WAFarmers looks to rebuild

Rueben HaleThe West Australian
WAFarmers' new chief executive Stephen Brown.
Camera IconWAFarmers' new chief executive Stephen Brown. Credit: The West Australian

WAFarmers' new chief executive Stephen Brown says he has no plans for the organisation to continue making a loss.

Now in his 10th week as WAFarmers chief, Mr Brown said he was confident he had the plans in place to turn the embattled organisation around to a positive financial position within 12 months.

Mr Brown, originally from Narrogin, has had a career spanning 38 years in the agricultural industry, working for Wesfarmers, Farmpower and Bankwest in machinery and finance.

"I have no doubt that the worst of it is behind us and we can start to rebuild solidly from here onwards," Mr Brown said.

"First things first, we've got to fix the membership decline and this is part of the new structure. Wherever we find there has been a decline, we've got to reconnect with people."

Mr Brown said he planned to use the talents of the staff to recharge and reconnect with its stakeholders.

"We've got a very good events and marketing team and we found the forums we ran last year were very popular and we're going to extend on those significantly," he said

"There's a lot of avenues for funding that we haven't explored in the past to their full benefit, so at the moment everything is on the table and our budget is about to be done."

One of the avenues WAFarmers has explored is the lobby group's own-brand milk as a new revenue stream for the organisation.

Last month, WAFarmers announced the branded milk, to be sold at Coles supermarkets, would include a 20c per litre royalty paid to the lobby group from South West processor Parmalat for use of the brand.

"The milk will build an income string for us and take away the dependence on our members for income," Mr Brown said. "Probably one of the other things that we need to focus on is to further broaden our income stream so that we're not totally dependent on farmers.

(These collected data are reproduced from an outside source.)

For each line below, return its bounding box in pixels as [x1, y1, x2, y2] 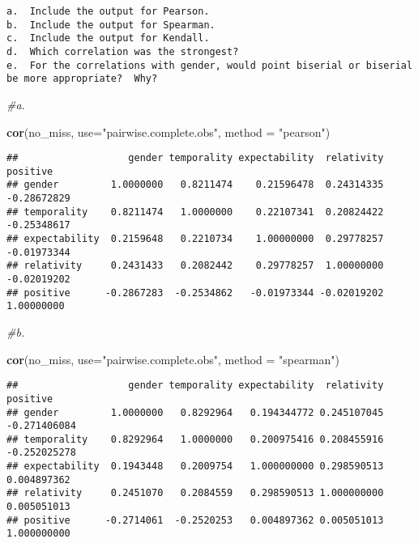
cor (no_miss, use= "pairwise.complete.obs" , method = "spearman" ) [6, 350, 339, 367]
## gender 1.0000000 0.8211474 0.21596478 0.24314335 [6, 179, 384, 191]
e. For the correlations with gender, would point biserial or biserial [6, 59, 413, 71]
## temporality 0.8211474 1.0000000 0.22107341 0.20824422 [6, 206, 384, 218]
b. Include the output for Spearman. [6, 19, 215, 31]
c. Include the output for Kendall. [6, 32, 210, 45]
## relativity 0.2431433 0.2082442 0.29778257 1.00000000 [6, 260, 384, 272]
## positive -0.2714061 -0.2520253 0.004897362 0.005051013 [6, 514, 384, 526]
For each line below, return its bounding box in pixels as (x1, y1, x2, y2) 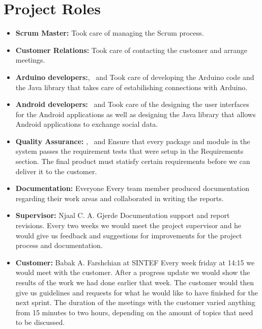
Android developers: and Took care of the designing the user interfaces (15, 99, 249, 109)
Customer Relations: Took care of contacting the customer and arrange (15, 44, 248, 55)
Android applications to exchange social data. (15, 119, 158, 129)
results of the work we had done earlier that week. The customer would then (15, 277, 254, 287)
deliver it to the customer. (15, 166, 97, 176)
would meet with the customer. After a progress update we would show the (15, 267, 250, 278)
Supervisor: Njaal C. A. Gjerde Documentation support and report (15, 210, 230, 221)
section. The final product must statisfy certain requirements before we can (15, 156, 250, 167)
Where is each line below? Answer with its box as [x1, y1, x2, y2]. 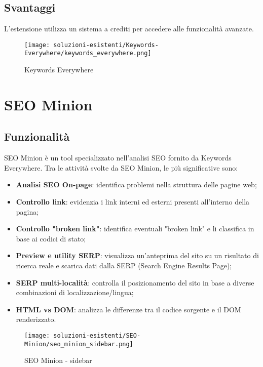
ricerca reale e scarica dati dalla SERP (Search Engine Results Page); [16, 260, 232, 271]
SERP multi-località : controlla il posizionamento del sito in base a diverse [16, 277, 254, 288]
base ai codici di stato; [16, 233, 86, 243]
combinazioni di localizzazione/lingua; [16, 287, 134, 298]
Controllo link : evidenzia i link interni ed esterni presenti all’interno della [16, 196, 250, 207]
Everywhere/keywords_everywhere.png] [24, 50, 152, 57]
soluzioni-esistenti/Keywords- [53, 41, 159, 49]
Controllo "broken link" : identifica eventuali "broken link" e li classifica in [16, 223, 254, 234]
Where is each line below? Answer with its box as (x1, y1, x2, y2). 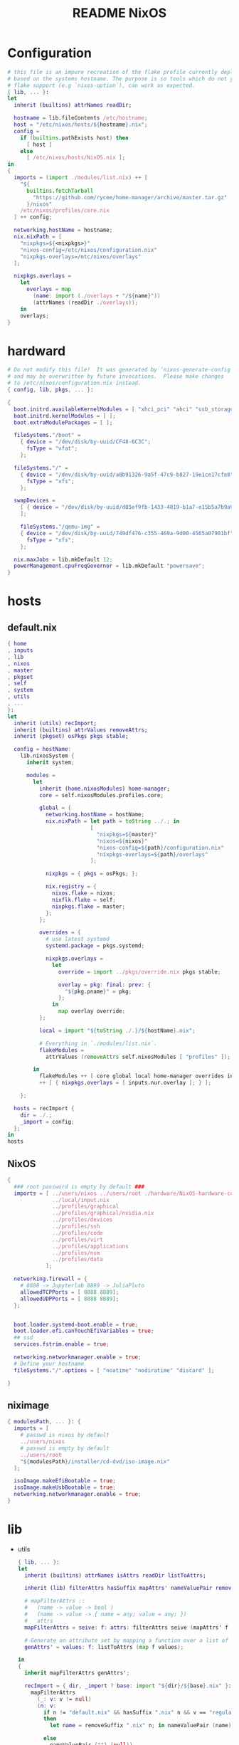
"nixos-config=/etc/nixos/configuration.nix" (20, 246, 158, 253)
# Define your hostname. (14, 1360, 87, 1367)
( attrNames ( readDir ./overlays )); (33, 299, 139, 306)
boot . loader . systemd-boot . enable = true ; (14, 1321, 139, 1328)
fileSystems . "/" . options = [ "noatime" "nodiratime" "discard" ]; (14, 1366, 215, 1374)
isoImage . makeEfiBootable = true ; (14, 1477, 116, 1485)
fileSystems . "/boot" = (14, 432, 81, 439)
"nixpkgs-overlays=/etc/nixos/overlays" (20, 253, 142, 260)
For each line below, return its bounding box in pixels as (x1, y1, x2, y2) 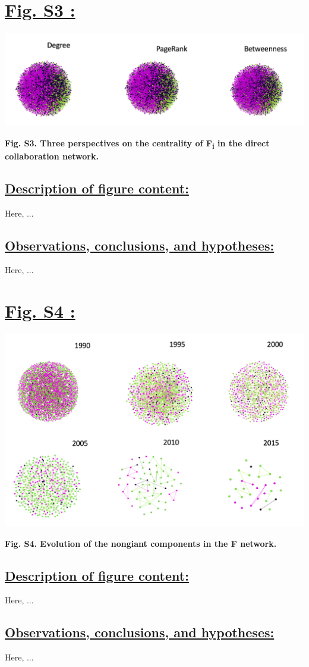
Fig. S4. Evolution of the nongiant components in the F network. (5, 537, 277, 549)
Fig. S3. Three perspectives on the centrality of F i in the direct (5, 136, 270, 151)
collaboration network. (5, 149, 99, 162)
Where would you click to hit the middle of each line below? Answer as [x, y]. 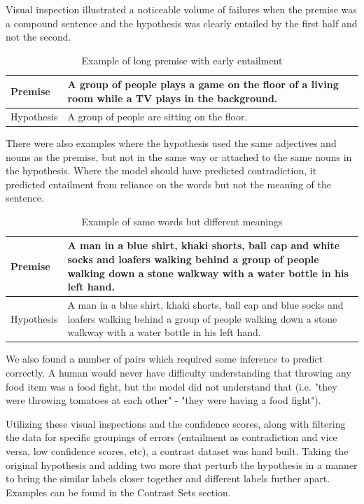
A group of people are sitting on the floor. [157, 116]
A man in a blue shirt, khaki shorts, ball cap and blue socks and [205, 305]
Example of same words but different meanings [182, 221]
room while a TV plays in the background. [173, 98]
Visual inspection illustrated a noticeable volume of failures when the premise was [181, 9]
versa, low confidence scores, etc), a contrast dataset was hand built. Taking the [177, 450]
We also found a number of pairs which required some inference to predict [164, 359]
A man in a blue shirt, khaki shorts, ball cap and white [204, 245]
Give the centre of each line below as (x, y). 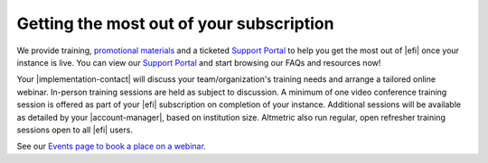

"For example, 12 years ago CBH had 12,500 members and now they have 4200 members.

"The number of farmers diminishes every year through a combination of old age, retirement and financial reasons and as those people leave the industry, you've either got to keep putting your fees up, which doesn't work, or you've got to find other avenues for income streaming."

Mr Brown said if the branded milk was successful he was prepared to look at expanding into other foods.

"We'll get this one off the ground first and see how it goes and I don't want us to get too far ahead of ourselves on branding, but we are talking to people around the place about possibly ranging other things," he said.